Data Center TCP (DCTCP)¶
ABSTRACT¶
Cloud data centers host diverse applications, mixing workloads that require small predictable latency with others requiring large sustained throughput. In this environment, today’s state-of-the-art TCP protocol falls short. We present measurements of a 6000 server production cluster and reveal impairments that lead to high application latencies, rooted in TCP’s demands on the limited buffer space available in data center switches. For example, bandwidth hungry “background” flows build up queues at the switches, and thus impact the performance of latency sensitive “foreground” traffic.

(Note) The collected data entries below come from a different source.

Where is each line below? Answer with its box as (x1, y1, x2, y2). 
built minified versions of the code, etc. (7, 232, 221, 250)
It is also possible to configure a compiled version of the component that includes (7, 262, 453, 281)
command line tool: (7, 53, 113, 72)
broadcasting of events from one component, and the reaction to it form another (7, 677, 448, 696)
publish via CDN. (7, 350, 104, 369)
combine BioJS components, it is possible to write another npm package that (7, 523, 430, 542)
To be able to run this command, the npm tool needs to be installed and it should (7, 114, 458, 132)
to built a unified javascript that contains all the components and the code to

To address these problems, we propose DCTCP, a TCP-like protocol for data center networks. DCTCP leverages Explicit Congestion Notification (ECN) in the network to provide multi-bit feedback to the end hosts. We evaluate DCTCP at 1 and 10Gbps speeds using commodity, shallow buffered switches. We find DCTCP delivers the same or better throughput than TCP, while using 90% less buffer space. Unlike TCP, DCTCP also provides high burst tolerance and low latency for short flows. In handling workloads derived from operational measurements, we found DCTCP enables the applications to handle 10X the current background traffic, without impacting foreground traffic. Further, a 10X increase in foreground traffic does not cause any timeouts, thus largely eliminating incast problems.
INTRODUCTION¶
In recent years, data centers have transformed computing, with large scale consolidation of enterprise IT into data center hubs, and with the emergence of cloud computing service providers like Amazon, Microsoft and Google. A consistent theme in data center design has been to build highly available, highly performant computing and storage infrastructure using low cost, commodity components [16]. A corresponding trend has also emerged in data center networks. In particular, low-cost switches are common at the top of the rack, providing up to 48 ports at 1Gbps, at a price point under $2000 — roughly the price of one data center server. Several recent research proposals envision creating economical, easyto-manage data centers using novel architectures built atop these commodity switches [2, 12, 15].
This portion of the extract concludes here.